** Data supplied follows **

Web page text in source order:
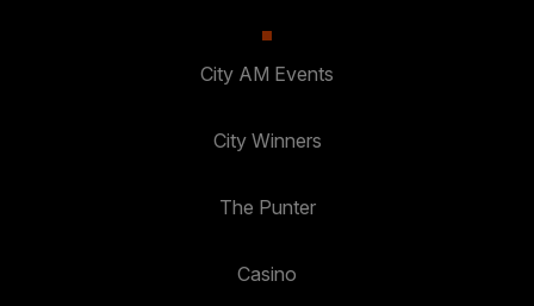
City AM Events
City Winners
The Punter
Casino
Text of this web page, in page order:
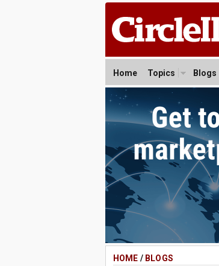
Home Topics Blogs
HOME / BLOGS
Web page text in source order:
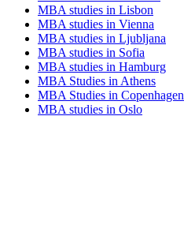
MBA studies in Lisbon
MBA studies in Vienna
MBA studies in Ljubljana
MBA studies in Sofia
MBA studies in Hamburg
MBA Studies in Athens
MBA Studies in Copenhagen
MBA studies in Oslo
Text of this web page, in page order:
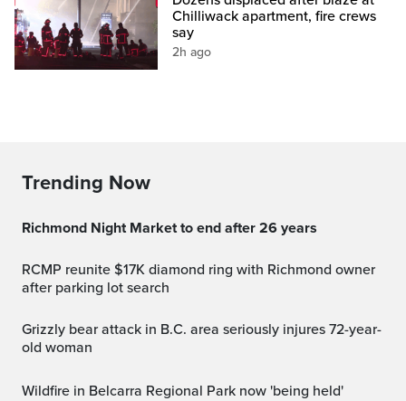
Chilliwack apartment, fire crews
say
2h ago
Trending Now
Richmond Night Market to end after 26 years
RCMP reunite $17K diamond ring with Richmond owner
after parking lot search
Grizzly bear attack in B.C. area seriously injures 72-year-
old woman
Wildfire in Belcarra Regional Park now 'being held'
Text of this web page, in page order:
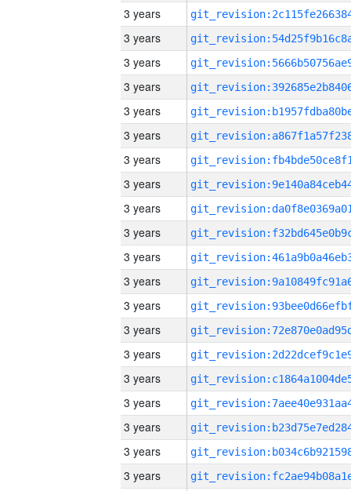
3 years
3 years
3 years
3 years
3 years
3 years
3 years
3 years
3 years
3 years
3 years
3 years
3 years
3 years
3 years
3 years
3 years
3 years
3 years
3 years
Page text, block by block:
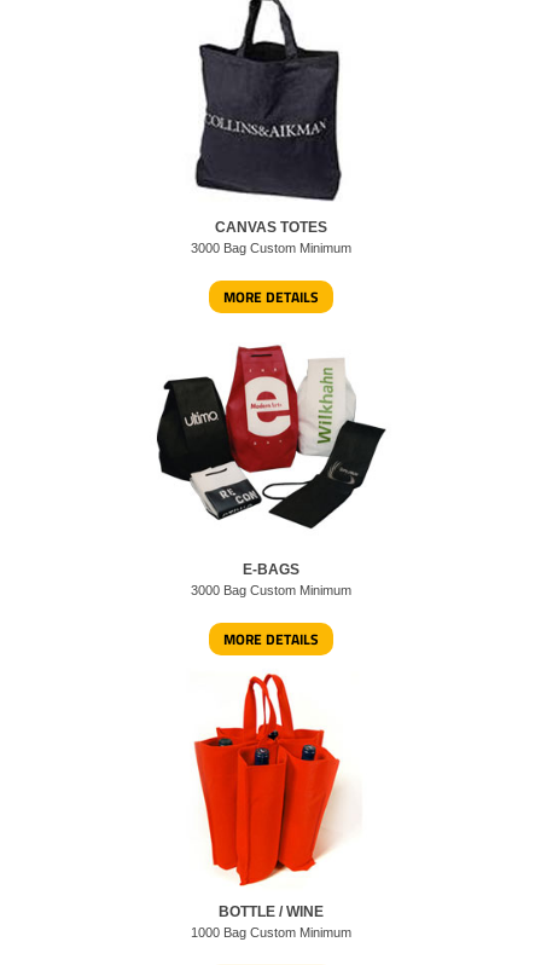
CANVAS TOTES
3000 Bag Custom Minimum
MORE DETAILS
E-BAGS
3000 Bag Custom Minimum
MORE DETAILS
BOTTLE / WINE
1000 Bag Custom Minimum
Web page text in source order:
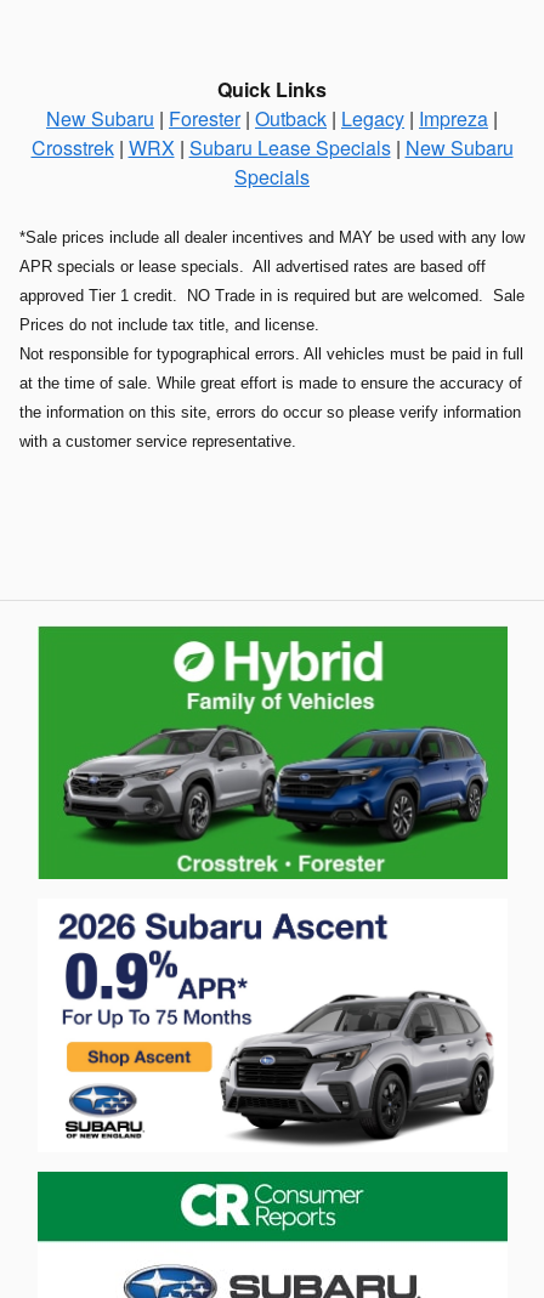
Quick Links
New Subaru | Forester| Outback | Legacy | Impreza |
Crosstrek| WRX| Subaru Lease Specials| New Subaru
Specials
*Sale prices include all dealer incentives and MAY be used with any low
APR specials or lease specials. All advertised rates are based off
approved Tier 1 credit. NO Trade in is required but are welcomed. Sale
Prices do not include tax title, and license.
Not responsible for typographical errors. All vehicles must be paid in full
at the time of sale. While great effort is made to ensure the accuracy of
the information on this site, errors do occur so please verify information
with a customer service representative.
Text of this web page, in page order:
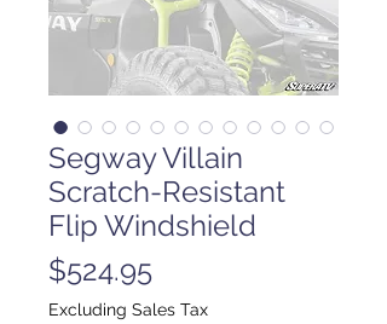
Segway Villain
Scratch-Resistant
Flip Windshield
$524.95Price
Excluding Sales Tax
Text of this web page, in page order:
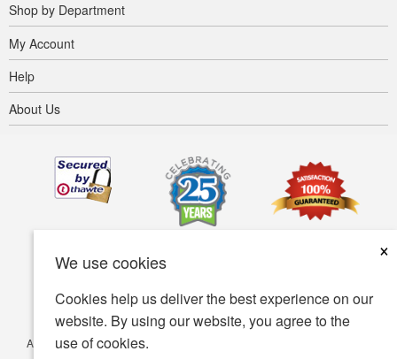
We use cookies
×
Cookies help us deliver the best experience on our
website. By using our website, you agree to the
use of cookies.
Shop by Department
My Account
Help
About Us
Accessibility Terms of use
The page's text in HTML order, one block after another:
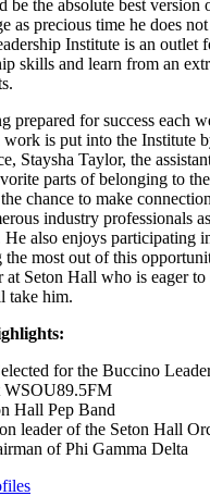
be the absolute best version
as precious time he does
Institute is an outlet
skills and learn from an
prepared for success each
work is put into the Institute
Staysha Taylor, the
parts of belonging to
chance to make
industry professionals
He also enjoys participating
most out of this
at Seton Hall who is eager to
take him.
for the Buccino
WSOU89.5FM
Hall Pep Band
leader of the Seton Hall
of Phi Gamma Delta
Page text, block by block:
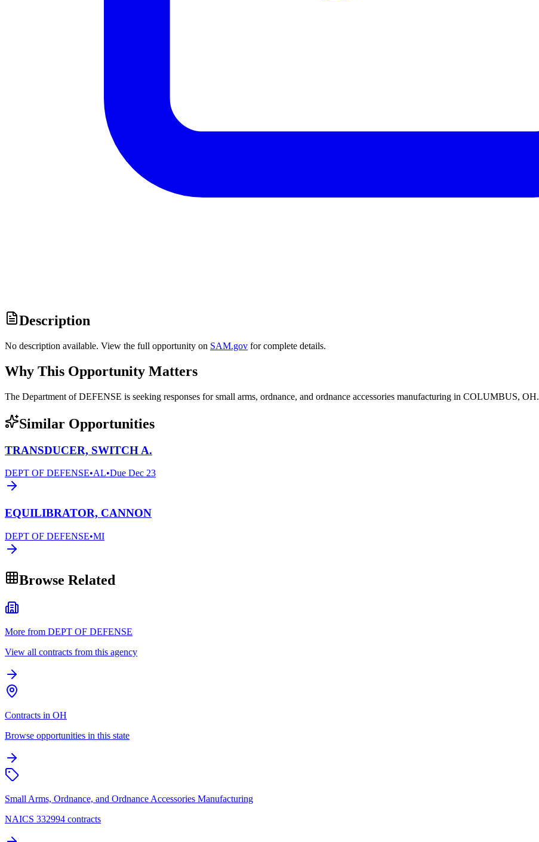
Description
No description available. View the full opportunity on SAM.gov for complete details.
Why This Opportunity Matters
The Department of DEFENSE is seeking responses for small arms, ordnance, and ordnance accessories manufacturing in COLUMBUS, OH.
Similar Opportunities
TRANSDUCER, SWITCH A.
DEPT OF DEFENSE•AL•Due Dec 23
EQUILIBRATOR, CANNON
DEPT OF DEFENSE•MI
Browse Related
More from DEPT OF DEFENSE
View all contracts from this agency
Contracts in OH
Browse opportunities in this state
Small Arms, Ordnance, and Ordnance Accessories Manufacturing
NAICS 332994 contracts
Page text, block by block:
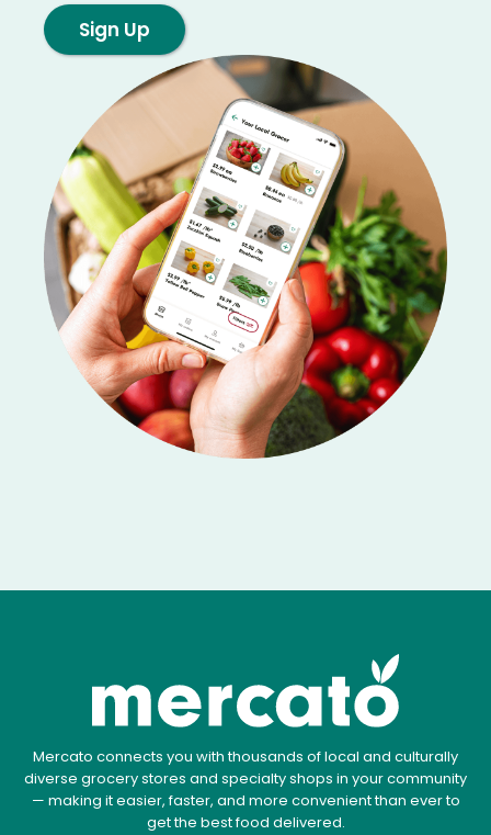
Sign Up
Mercato connects you with thousands of local and culturally
diverse grocery stores and specialty shops in your community
— making it easier, faster, and more convenient than ever to
get the best food delivered.
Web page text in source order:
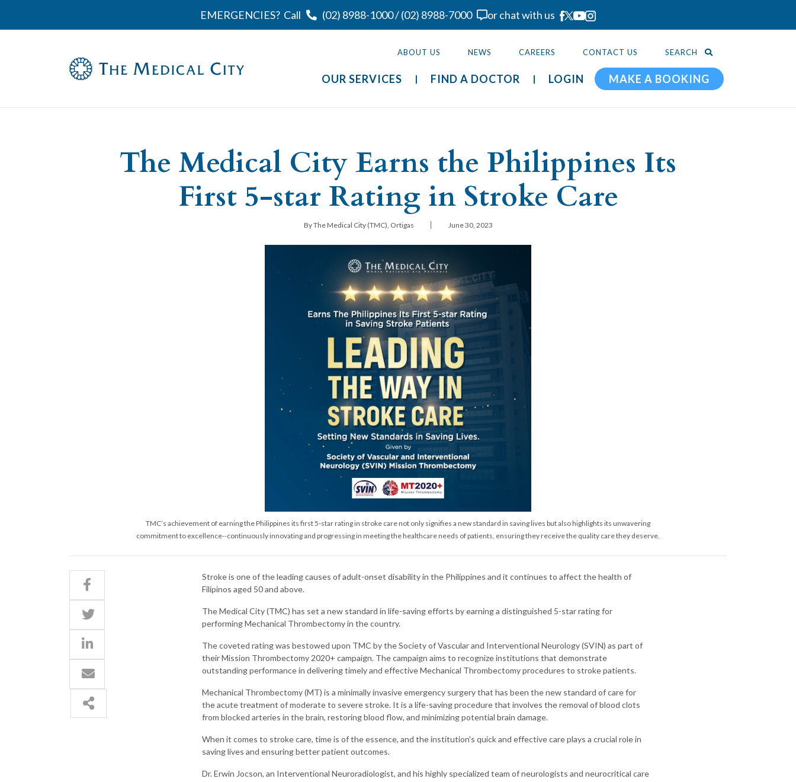
EMERGENCIES? Call (02) 8988-1000/(02) 8988-7000 or chat with us
ABOUT US NEWS CAREERS CONTACT US SEARCH
OUR SERVICES FIND A DOCTOR LOGIN MAKE A BOOKING
The Medical City Earns the Philippines Its
First 5-star Rating in Stroke Care
By The Medical City (TMC), Ortigas | June 30, 2023
TMC’s achievement of earning the Philippines its first 5-star rating in stroke care not only signifies a new standard in saving lives but also highlights its unwavering
commitment to excellence--continuously innovating and progressing in meeting the healthcare needs of patients, ensuring they receive the quality care they deserve.
Stroke is one of the leading causes of adult-onset disability in the Philippines and it continues to affect the health of
Filipinos aged 50 and above.
The Medical City (TMC) has set a new standard in life-saving efforts by earning a distinguished 5-star rating for
performing Mechanical Thrombectomy in the country.
The coveted rating was bestowed upon TMC by the Society of Vascular and Interventional Neurology (SVIN) as part of
their Mission Thrombectomy 2020+ campaign. The campaign aims to recognize institutions that demonstrate
outstanding performance in delivering timely and effective Mechanical Thrombectomy procedures to stroke patients.
Mechanical Thrombectomy (MT) is a minimally invasive emergency surgery that has been the new standard of care for
the acute treatment of moderate to severe stroke. It is a life-saving procedure that involves the removal of blood clots
from blocked arteries in the brain, restoring blood flow, and minimizing potential brain damage.
When it comes to stroke care, time is of the essence, and the institution's quick and effective care plays a crucial role in
saving lives and ensuring better patient outcomes.
Dr. Erwin Jocson, an Interventional Neuroradiologist, and his highly specialized team of neurologists and neurocritical care
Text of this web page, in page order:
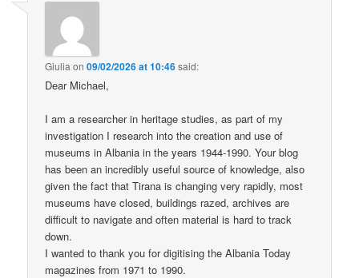
Giulia on09/02/2026 at 10:46said:
Dear Michael,
I am a researcher in heritage studies, as part of my
investigation I research into the creation and use of
museums in Albania in the years 1944-1990. Your blog
has been an incredibly useful source of knowledge, also
given the fact that Tirana is changing very rapidly, most
museums have closed, buildings razed, archives are
difficult to navigate and often material is hard to track
down.
I wanted to thank you for digitising the Albania Today
magazines from 1971 to 1990.
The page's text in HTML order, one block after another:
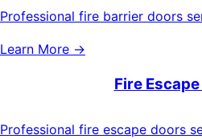
Professional fire barrier doors
Learn More →
Fire
Professional fire escape doors
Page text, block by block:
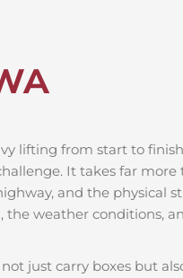
lifting from start to
It takes far more
and the physical
the weather conditions,
just carry boxes but

** End of Data supplied **

Task prompt: Each line of the entries above that contains "Browse" must be copied into the answer.

Written reply:
Browse Related
Browse opportunities in this state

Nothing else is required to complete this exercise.